Vous devez prendre rendez-vous au centre des impôts pour signaler votre départ de France et donner votre nouvelle adresse et solder vos impôts avant de partir (vous obtiendrez votre “quitus fiscal”).

Votre déménagement à l’étranger entraîne le paiement immédiat des impôts dus, à la trésorerie du domicile que vous quittez. Il s’agit notamment de l’impôt sur les revenus perçus l’année précédant le départ. En cas de problème financier, vous pouvez toujours négocier un plan de règlement de l’impôt avec le fisc :o ).

Si, après votre  départ, vous avez encore des revenus français à déclarer (ex: la location d’un bien immobilier) vous devez remplir votre déclaration d’impôt et vous en acquitter sur le site du service des impôts. Vous devez  faire votre déclaration l’année suivant le départ à la date habituelle à savoir le 31 mai.

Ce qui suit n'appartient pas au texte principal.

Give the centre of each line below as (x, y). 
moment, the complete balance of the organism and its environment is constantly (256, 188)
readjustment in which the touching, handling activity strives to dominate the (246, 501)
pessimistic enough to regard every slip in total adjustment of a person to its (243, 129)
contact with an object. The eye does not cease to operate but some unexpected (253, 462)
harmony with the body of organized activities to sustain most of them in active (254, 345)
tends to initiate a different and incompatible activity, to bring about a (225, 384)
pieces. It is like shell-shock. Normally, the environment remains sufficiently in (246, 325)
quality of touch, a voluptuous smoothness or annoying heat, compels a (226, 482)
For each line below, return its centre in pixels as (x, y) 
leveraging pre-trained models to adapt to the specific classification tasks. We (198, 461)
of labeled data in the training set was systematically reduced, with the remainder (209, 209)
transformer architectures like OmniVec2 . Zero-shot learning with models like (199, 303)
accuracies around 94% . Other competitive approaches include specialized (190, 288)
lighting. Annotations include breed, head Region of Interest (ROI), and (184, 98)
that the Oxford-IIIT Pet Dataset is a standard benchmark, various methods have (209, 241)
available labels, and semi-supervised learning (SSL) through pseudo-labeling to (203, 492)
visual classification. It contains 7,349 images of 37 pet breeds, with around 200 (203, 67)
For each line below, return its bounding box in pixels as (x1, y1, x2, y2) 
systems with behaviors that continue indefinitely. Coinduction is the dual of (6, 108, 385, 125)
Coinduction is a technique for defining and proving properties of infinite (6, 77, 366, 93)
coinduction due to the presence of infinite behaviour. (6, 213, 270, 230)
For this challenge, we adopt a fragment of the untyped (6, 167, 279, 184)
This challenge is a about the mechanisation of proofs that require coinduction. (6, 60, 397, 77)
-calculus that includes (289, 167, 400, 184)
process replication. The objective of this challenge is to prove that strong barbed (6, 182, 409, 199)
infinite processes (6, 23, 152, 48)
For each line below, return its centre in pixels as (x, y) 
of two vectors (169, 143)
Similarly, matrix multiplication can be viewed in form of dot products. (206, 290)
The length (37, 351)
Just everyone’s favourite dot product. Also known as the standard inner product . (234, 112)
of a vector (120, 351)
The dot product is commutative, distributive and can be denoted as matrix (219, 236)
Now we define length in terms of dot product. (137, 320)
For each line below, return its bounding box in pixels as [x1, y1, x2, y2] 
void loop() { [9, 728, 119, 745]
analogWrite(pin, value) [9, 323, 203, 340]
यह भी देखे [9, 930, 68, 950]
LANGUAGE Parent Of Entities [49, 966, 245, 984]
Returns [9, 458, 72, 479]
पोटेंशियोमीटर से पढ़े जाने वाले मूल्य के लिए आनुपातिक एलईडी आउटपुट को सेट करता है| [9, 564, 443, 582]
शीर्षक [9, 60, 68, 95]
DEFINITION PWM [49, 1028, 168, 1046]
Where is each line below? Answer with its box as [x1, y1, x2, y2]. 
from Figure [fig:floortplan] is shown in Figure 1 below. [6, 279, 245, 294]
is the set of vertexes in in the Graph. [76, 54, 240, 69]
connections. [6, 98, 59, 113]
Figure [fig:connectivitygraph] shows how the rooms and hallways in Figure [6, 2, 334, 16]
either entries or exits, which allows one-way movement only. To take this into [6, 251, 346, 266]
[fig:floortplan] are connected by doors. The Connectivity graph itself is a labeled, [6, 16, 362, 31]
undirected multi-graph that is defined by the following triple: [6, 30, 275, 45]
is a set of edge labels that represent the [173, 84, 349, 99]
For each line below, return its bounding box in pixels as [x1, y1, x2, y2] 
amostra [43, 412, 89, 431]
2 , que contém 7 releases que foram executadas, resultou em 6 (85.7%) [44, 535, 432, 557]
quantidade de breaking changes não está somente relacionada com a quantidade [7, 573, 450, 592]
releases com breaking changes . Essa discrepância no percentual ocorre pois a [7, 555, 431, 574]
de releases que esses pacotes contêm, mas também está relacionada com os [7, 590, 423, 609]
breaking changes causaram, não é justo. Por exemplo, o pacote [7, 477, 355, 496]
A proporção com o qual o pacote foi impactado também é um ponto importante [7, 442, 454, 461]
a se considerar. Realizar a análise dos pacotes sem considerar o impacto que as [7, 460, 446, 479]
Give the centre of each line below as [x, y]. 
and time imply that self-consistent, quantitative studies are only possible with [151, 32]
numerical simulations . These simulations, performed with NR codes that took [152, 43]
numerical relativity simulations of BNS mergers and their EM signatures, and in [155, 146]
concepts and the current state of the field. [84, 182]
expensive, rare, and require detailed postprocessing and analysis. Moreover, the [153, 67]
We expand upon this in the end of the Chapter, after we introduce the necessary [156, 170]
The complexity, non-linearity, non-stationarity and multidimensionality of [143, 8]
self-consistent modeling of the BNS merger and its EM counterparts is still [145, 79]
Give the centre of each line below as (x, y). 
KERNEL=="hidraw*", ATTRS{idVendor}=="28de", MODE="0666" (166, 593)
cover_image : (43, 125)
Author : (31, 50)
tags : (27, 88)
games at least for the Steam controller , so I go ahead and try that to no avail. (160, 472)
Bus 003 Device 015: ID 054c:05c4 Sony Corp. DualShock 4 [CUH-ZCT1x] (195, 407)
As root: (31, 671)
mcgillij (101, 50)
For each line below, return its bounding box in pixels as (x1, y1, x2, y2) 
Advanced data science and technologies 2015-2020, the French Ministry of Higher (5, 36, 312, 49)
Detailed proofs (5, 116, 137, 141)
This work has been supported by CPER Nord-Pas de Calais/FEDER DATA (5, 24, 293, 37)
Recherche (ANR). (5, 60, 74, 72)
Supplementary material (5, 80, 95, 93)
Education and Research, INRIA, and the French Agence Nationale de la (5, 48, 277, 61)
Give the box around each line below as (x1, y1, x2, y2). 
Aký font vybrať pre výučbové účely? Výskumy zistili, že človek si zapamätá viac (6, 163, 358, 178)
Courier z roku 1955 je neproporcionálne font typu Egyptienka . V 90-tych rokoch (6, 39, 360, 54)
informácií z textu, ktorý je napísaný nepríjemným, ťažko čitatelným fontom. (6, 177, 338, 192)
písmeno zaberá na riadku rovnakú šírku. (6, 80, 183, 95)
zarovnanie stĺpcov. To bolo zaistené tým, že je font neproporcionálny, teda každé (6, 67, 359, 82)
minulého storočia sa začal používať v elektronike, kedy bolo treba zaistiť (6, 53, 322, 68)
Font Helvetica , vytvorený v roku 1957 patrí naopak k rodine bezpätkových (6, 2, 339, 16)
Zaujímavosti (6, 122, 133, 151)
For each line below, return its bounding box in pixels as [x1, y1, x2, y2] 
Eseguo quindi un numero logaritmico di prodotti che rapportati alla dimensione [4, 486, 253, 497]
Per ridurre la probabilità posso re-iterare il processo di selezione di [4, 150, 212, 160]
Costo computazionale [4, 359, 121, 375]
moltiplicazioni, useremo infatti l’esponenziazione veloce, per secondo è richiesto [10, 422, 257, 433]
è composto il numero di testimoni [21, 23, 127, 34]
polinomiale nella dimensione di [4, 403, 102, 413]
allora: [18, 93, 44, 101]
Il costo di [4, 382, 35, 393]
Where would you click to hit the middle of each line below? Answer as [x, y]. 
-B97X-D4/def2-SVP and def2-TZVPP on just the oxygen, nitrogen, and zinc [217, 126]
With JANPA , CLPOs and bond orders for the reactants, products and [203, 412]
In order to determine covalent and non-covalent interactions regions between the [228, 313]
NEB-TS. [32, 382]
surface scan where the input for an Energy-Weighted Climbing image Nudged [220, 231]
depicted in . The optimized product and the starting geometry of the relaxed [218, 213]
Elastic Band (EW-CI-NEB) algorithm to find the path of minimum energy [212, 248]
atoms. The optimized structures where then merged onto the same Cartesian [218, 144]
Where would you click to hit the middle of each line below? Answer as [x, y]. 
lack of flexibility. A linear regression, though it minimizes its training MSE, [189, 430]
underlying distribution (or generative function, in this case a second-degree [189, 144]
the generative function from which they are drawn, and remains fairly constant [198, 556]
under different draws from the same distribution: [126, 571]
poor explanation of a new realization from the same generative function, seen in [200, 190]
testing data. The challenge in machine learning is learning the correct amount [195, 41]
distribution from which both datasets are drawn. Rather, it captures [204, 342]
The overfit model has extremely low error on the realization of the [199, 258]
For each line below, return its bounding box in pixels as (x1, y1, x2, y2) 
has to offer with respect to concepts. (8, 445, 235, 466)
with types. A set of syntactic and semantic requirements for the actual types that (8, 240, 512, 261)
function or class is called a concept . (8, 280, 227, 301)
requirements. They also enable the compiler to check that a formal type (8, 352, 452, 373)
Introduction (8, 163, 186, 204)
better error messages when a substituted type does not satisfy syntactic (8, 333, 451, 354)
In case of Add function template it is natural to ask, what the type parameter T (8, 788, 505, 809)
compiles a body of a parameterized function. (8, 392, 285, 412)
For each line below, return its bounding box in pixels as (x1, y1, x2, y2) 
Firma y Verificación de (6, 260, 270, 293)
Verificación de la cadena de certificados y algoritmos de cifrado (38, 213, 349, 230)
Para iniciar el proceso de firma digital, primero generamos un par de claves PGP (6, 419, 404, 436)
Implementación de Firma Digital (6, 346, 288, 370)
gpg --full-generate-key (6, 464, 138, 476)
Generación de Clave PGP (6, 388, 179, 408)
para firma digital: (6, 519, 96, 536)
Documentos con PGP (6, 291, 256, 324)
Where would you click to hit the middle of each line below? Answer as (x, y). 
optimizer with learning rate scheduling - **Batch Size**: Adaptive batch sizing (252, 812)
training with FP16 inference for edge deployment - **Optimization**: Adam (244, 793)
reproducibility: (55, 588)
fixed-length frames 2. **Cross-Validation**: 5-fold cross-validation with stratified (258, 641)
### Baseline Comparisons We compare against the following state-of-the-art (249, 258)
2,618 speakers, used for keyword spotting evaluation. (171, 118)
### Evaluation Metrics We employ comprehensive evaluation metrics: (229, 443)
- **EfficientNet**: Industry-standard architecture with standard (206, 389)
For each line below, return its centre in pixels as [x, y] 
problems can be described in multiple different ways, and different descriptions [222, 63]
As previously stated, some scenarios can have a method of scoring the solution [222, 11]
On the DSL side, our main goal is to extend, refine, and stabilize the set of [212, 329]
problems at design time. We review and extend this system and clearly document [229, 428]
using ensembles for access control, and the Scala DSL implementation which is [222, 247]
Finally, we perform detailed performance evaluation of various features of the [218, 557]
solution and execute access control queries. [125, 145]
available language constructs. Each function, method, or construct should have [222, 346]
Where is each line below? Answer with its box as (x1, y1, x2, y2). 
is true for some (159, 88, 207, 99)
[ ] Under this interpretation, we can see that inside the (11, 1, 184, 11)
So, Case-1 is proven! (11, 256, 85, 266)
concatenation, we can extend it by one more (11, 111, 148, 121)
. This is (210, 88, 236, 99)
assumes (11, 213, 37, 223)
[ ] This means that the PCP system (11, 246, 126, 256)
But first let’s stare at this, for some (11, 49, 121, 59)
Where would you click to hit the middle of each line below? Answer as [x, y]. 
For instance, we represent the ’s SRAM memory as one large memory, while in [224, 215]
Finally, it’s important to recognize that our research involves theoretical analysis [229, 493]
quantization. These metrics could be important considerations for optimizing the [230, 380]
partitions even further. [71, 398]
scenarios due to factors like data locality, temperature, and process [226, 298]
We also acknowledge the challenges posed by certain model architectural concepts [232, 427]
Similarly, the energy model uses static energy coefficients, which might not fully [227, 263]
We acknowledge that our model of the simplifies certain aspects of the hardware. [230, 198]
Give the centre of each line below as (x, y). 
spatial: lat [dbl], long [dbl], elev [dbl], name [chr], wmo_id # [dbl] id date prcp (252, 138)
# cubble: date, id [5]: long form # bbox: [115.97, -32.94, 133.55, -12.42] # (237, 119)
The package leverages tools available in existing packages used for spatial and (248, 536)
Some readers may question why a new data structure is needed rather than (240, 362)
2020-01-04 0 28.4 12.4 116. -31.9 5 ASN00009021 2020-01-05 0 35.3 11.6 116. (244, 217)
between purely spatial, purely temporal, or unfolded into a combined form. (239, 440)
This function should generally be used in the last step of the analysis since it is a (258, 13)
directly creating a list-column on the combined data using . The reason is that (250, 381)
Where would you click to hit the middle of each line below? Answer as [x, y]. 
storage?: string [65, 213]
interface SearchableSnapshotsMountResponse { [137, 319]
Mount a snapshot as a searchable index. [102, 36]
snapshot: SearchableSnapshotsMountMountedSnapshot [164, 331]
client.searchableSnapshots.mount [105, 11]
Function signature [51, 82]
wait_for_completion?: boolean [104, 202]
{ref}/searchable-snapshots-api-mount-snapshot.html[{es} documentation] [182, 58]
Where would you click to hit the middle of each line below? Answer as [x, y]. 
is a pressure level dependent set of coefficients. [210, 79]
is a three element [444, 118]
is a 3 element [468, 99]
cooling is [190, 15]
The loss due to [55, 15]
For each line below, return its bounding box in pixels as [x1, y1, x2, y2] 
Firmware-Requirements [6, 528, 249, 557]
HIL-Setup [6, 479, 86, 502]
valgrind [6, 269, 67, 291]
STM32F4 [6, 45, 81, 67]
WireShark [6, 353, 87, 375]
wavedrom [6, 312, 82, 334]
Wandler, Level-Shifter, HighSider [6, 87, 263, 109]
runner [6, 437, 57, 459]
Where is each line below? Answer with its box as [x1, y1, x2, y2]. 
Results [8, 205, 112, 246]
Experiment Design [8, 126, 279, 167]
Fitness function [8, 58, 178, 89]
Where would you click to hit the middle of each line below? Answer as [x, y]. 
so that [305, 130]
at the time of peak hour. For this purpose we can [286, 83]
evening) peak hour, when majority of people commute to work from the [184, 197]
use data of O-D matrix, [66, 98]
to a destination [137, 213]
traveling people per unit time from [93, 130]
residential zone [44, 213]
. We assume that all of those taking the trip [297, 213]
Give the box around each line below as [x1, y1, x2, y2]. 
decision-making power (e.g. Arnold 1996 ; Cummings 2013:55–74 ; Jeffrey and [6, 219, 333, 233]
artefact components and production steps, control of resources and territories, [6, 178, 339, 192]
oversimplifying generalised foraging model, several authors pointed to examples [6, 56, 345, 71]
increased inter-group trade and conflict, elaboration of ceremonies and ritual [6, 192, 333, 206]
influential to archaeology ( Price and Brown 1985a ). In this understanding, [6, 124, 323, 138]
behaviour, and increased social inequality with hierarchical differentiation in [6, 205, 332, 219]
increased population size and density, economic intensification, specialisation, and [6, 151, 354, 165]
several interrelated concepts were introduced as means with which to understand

L’année de l’immigration : dès que vous quittez votre domicile français, votre dossier fiscal est transféré au Centre des impôts des non-résidents. C’est désormais cet organisme qui va gérer toutes les questions fiscales.  L’année de votre installation, si vous percevez encore des revenus français, vous serez imposé en France sur : l’ensemble des revenus perçus du 1er janvier à la date de l’arrivée, les revenus de source française perçus après l’arrivée. La déclaration et le paiement se font en ligne sur le site Internet de la direction des impôts : www.impôt.gouv.fr.

L’immigrant sera  également imposable au Québec, pour tous les revenus perçus depuis son installation ( voir site du Ministère du Revenu et site de l’ Agence revenu Canada).  Les années suivantes l’immigrant devient, ensuite, un contribuable québécois : vous allez devoir faire deux déclarations d’impôt, l’une au Gouvernement fédéral, l’autre au Gouvernement provincial au 30 avril de l’année suivante. Comme les impôts sur le revenu sont retenus à la source sur les payes, si vous en avez payé en trop, vous recevrez un remboursement des deux palliers gouvernementaux.

Que faire de vos placements existants en France ?

Certains placements ne sont plus  autorisés aux non-résidents. Ils devront donc  être fermés (C’est le cas du livret d’Épargne Populaire ou d’un Plan d’Epargne en Actions). D’autres peuvent être conservés (le Livret A, le Codevi, le Plan ou le Compte Épargne Logement, les comptes sur livret, comptes à terme, Sicav,…). De même, pour l’immobilier, les avantages fiscaux spécifiques liés à vos locations ne subissent aucune modification après un départ à l’étranger. Si vous vendez votre bien immobilier, vous serez assujetti à l’impôt sur la plus-value.